From the entries below, copy every line where the string "with" appears.

:: Data section ::
·····

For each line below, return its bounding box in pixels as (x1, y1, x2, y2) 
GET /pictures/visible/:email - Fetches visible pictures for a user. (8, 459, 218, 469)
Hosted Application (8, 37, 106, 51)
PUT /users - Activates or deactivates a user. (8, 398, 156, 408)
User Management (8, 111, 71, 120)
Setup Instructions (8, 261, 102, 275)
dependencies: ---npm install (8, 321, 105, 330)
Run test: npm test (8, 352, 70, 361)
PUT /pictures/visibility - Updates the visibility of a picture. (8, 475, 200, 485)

·····

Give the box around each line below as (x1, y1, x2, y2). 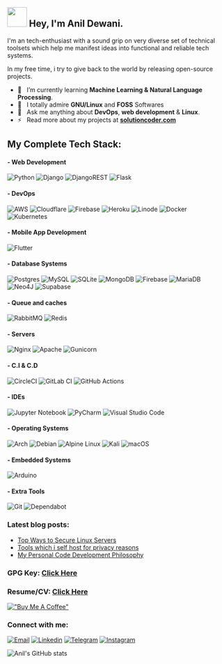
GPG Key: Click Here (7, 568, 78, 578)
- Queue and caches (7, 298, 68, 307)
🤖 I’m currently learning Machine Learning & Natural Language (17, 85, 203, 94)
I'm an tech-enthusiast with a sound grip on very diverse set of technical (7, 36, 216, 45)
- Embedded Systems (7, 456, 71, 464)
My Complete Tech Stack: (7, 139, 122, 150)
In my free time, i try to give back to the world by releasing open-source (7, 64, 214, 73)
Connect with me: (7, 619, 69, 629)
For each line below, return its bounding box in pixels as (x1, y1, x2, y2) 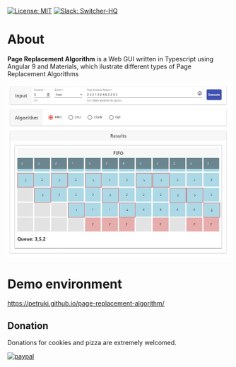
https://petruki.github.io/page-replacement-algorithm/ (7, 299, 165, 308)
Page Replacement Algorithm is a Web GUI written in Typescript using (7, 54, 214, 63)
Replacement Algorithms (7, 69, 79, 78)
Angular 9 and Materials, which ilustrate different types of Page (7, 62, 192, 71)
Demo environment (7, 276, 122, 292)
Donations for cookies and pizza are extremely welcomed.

·····

:: Reply ::
I'm an tech-enthusiast with a sound grip on very diverse set of technical (7, 36, 216, 45)
Connect with me: (7, 619, 69, 629)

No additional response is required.